## Information shown
== Segment start ==
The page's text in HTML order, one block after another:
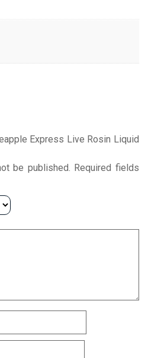
Express Live Rosin Liquid
be published. Required fields
== Segment end ==
## Problem
Could you repeat all of the data exactly, minus the pictures?

## Exercise answer
The page's text in HTML order, one block after another:
Express Live Rosin Liquid
be published. Required fields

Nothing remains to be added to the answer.